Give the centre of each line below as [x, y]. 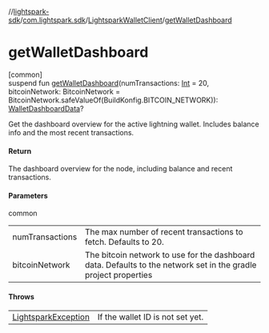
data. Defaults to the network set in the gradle [171, 265]
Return [20, 150]
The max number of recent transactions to [164, 232]
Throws [21, 296]
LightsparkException [51, 317]
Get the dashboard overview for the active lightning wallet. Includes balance [134, 124]
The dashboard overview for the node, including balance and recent [120, 169]
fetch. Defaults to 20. [124, 242]
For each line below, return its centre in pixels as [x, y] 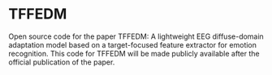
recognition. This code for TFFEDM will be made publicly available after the [134, 53]
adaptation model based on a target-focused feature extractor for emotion [133, 44]
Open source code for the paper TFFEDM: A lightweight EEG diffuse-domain [136, 36]
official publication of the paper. [62, 62]
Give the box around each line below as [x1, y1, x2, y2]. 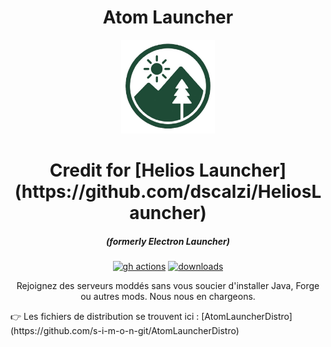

#####

- _PROBLEM DESCRIPTION_:
Before you return the listing exactly, strip out its pictures.

- _ANSWER BOX_:
Give the centre of each line below as [x, y]. 
data. Defaults to the network set in the gradle [171, 265]
Return [20, 150]
The max number of recent transactions to [164, 232]
Throws [21, 296]
LightsparkException [51, 317]
Get the dashboard overview for the active lightning wallet. Includes balance [134, 124]
The dashboard overview for the node, including balance and recent [120, 169]
fetch. Defaults to 20. [124, 242]
For each line below, return its centre in pixels as [x, y] 
recognition. This code for TFFEDM will be made publicly available after the [134, 53]
adaptation model based on a target-focused feature extractor for emotion [133, 44]
Open source code for the paper TFFEDM: A lightweight EEG diffuse-domain [136, 36]
official publication of the paper. [62, 62]
Give the box around each line below as [x1, y1, x2, y2]. 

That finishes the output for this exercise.